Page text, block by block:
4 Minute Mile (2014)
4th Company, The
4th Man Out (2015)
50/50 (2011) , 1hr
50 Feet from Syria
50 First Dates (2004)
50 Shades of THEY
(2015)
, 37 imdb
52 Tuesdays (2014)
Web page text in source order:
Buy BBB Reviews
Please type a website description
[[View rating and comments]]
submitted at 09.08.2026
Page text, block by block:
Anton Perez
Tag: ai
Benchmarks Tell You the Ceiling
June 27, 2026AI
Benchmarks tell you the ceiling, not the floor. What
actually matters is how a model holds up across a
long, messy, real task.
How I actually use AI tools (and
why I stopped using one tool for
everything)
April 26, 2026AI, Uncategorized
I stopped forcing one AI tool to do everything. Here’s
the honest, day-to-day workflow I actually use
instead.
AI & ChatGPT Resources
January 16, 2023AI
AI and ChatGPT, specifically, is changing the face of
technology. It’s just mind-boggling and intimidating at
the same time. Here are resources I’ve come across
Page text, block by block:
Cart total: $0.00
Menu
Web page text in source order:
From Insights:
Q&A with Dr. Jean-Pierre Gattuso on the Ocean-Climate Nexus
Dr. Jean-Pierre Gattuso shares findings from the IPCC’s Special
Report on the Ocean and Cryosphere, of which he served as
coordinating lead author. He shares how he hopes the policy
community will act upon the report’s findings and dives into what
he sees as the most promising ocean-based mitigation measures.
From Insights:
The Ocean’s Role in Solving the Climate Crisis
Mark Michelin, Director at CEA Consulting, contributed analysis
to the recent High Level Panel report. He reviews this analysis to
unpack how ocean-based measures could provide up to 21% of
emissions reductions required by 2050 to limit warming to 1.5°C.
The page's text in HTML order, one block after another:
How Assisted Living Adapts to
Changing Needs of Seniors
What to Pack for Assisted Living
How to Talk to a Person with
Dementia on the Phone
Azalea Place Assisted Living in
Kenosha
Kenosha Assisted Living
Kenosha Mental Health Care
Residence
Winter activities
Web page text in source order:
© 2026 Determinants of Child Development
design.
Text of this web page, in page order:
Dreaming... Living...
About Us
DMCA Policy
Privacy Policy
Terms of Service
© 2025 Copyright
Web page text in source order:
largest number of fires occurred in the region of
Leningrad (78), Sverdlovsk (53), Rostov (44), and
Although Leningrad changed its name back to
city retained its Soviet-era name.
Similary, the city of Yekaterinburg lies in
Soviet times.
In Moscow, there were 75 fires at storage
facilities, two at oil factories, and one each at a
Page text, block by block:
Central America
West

== == ==

- [Aim of the exercise] Please restate the whole listing word for word.

- [Response area]
Page text, block by block:
4 Minute Mile (2014)
4th Company, The
4th Man Out (2015)
50/50 (2011) , 1hr
50 Feet from Syria
50 First Dates (2004)
50 Shades of THEY
(2015)
, 37 imdb
52 Tuesdays (2014)
Web page text in source order:
Buy BBB Reviews
Please type a website description
[[View rating and comments]]
submitted at 09.08.2026
Page text, block by block:
Anton Perez
Tag: ai
Benchmarks Tell You the Ceiling
June 27, 2026AI
Benchmarks tell you the ceiling, not the floor. What
actually matters is how a model holds up across a
long, messy, real task.
How I actually use AI tools (and
why I stopped using one tool for
everything)
April 26, 2026AI, Uncategorized
I stopped forcing one AI tool to do everything. Here’s
the honest, day-to-day workflow I actually use
instead.
AI & ChatGPT Resources
January 16, 2023AI
AI and ChatGPT, specifically, is changing the face of
technology. It’s just mind-boggling and intimidating at
the same time. Here are resources I’ve come across
Page text, block by block:
Cart total: $0.00
Menu
Web page text in source order:
From Insights:
Q&A with Dr. Jean-Pierre Gattuso on the Ocean-Climate Nexus
Dr. Jean-Pierre Gattuso shares findings from the IPCC’s Special
Report on the Ocean and Cryosphere, of which he served as
coordinating lead author. He shares how he hopes the policy
community will act upon the report’s findings and dives into what
he sees as the most promising ocean-based mitigation measures.
From Insights:
The Ocean’s Role in Solving the Climate Crisis
Mark Michelin, Director at CEA Consulting, contributed analysis
to the recent High Level Panel report. He reviews this analysis to
unpack how ocean-based measures could provide up to 21% of
emissions reductions required by 2050 to limit warming to 1.5°C.
The page's text in HTML order, one block after another:
How Assisted Living Adapts to
Changing Needs of Seniors
What to Pack for Assisted Living
How to Talk to a Person with
Dementia on the Phone
Azalea Place Assisted Living in
Kenosha
Kenosha Assisted Living
Kenosha Mental Health Care
Residence
Winter activities
Web page text in source order:
© 2026 Determinants of Child Development
design.
Text of this web page, in page order:
Dreaming... Living...
About Us
DMCA Policy
Privacy Policy
Terms of Service
© 2025 Copyright
Web page text in source order:
largest number of fires occurred in the region of
Leningrad (78), Sverdlovsk (53), Rostov (44), and
Although Leningrad changed its name back to
city retained its Soviet-era name.
Similary, the city of Yekaterinburg lies in
Soviet times.
In Moscow, there were 75 fires at storage
facilities, two at oil factories, and one each at a
Page text, block by block:
Central America
West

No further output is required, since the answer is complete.